## WHAT NEEDS TO BE DONE
What you return should be only the lines in the entries below between the one holding "int normal_partition [5, 178, 80, 190]" and the one holding "names of the", ends included, with every picture left out.

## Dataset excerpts

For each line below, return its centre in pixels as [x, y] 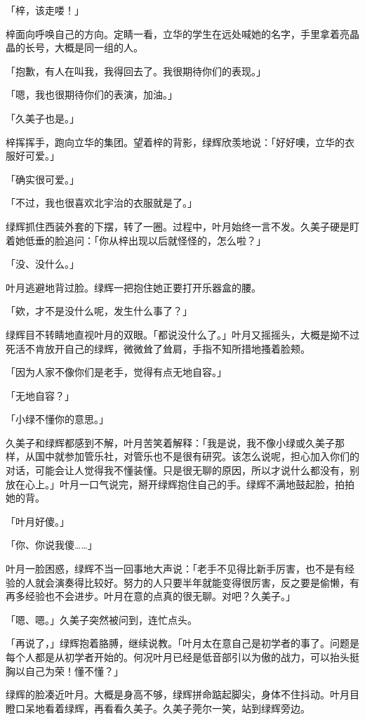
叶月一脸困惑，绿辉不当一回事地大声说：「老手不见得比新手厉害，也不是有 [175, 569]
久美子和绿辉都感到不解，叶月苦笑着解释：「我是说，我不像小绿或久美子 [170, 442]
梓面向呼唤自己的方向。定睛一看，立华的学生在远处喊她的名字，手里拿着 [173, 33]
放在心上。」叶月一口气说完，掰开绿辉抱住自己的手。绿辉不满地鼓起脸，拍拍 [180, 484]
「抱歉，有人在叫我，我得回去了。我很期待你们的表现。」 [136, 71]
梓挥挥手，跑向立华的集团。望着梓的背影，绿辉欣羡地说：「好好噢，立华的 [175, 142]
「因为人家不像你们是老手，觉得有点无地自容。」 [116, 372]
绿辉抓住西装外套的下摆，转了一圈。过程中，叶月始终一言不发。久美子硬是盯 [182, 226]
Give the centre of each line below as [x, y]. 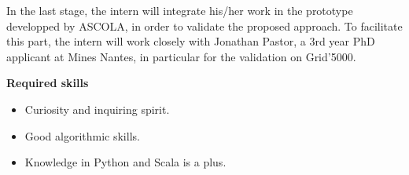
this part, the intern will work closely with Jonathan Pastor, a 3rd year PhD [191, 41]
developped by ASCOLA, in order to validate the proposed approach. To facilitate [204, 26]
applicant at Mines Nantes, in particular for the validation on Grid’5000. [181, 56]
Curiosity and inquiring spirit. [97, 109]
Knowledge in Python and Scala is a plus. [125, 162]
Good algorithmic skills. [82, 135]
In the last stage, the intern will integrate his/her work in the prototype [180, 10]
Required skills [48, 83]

...

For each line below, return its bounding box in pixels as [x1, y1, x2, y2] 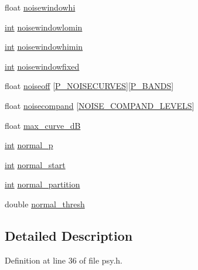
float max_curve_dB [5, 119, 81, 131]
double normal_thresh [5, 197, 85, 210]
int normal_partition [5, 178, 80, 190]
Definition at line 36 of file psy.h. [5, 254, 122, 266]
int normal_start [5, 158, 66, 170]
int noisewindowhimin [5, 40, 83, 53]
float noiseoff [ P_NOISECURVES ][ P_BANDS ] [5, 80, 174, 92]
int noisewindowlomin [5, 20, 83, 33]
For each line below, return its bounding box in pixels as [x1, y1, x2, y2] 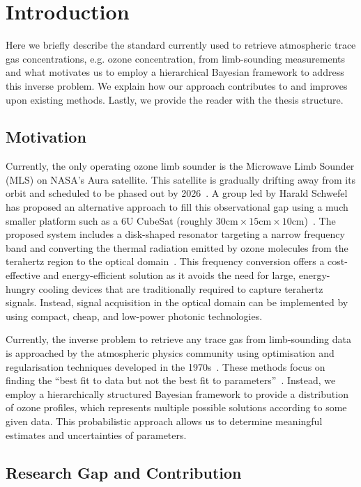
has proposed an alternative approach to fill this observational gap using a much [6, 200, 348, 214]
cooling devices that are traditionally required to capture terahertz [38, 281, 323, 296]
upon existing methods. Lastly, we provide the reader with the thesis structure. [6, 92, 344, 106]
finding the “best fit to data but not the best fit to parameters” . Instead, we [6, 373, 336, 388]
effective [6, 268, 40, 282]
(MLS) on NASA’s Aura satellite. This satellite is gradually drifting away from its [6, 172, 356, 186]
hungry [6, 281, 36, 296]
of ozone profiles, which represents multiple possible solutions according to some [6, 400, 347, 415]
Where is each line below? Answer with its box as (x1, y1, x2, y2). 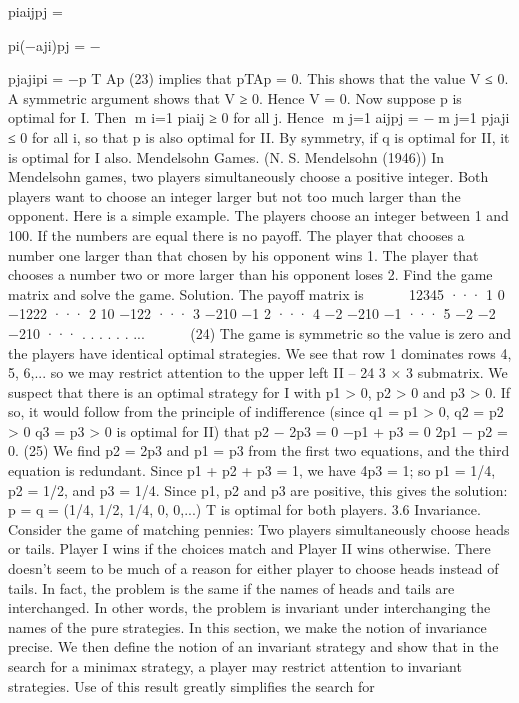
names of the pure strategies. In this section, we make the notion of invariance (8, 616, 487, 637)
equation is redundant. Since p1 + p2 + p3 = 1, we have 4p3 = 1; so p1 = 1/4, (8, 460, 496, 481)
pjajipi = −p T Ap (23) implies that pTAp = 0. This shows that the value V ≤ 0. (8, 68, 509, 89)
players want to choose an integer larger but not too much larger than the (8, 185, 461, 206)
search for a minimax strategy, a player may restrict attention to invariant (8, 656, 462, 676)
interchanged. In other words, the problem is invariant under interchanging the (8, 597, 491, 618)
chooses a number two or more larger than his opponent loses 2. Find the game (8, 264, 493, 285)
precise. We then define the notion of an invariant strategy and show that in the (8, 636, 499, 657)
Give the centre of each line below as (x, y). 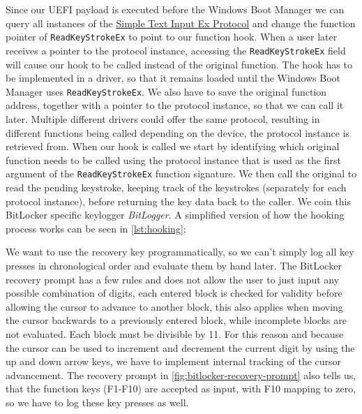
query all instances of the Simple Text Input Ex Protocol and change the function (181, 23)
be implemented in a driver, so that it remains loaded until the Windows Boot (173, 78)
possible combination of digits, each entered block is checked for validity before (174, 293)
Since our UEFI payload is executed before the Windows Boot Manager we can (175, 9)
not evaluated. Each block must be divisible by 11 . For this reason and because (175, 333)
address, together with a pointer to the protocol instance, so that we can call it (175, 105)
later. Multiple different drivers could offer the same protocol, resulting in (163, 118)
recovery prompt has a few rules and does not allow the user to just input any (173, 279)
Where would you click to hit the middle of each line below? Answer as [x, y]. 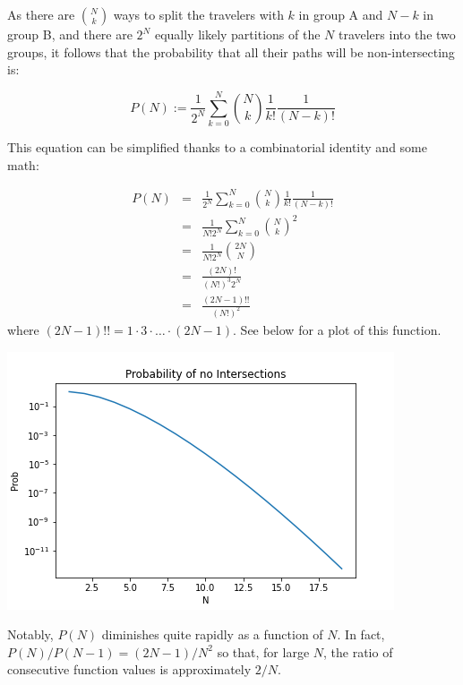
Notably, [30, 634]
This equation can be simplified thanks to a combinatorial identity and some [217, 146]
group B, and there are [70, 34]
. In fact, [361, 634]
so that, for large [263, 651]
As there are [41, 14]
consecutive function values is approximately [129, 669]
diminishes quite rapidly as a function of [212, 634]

## YOUR RESPONSE
int normal_partition [5, 178, 80, 190]
Definition at line 36 of file psy.h. [5, 254, 122, 266]
int normal_start [5, 158, 66, 170]
int noisewindowhimin [5, 40, 83, 53]
float noiseoff [ P_NOISECURVES ][ P_BANDS ] [5, 80, 174, 92]
int noisewindowlomin [5, 20, 83, 33]
For each line below, return its bounding box in pixels as [x1, y1, x2, y2] 
has proposed an alternative approach to fill this observational gap using a much [6, 200, 348, 214]
cooling devices that are traditionally required to capture terahertz [38, 281, 323, 296]
upon existing methods. Lastly, we provide the reader with the thesis structure. [6, 92, 344, 106]
finding the “best fit to data but not the best fit to parameters” . Instead, we [6, 373, 336, 388]
effective [6, 268, 40, 282]
(MLS) on NASA’s Aura satellite. This satellite is gradually drifting away from its [6, 172, 356, 186]
hungry [6, 281, 36, 296]
of ozone profiles, which represents multiple possible solutions according to some [6, 400, 347, 415]
Where is each line below? Answer with its box as (x1, y1, x2, y2). 
names of the pure strategies. In this section, we make the notion of invariance (8, 616, 487, 637)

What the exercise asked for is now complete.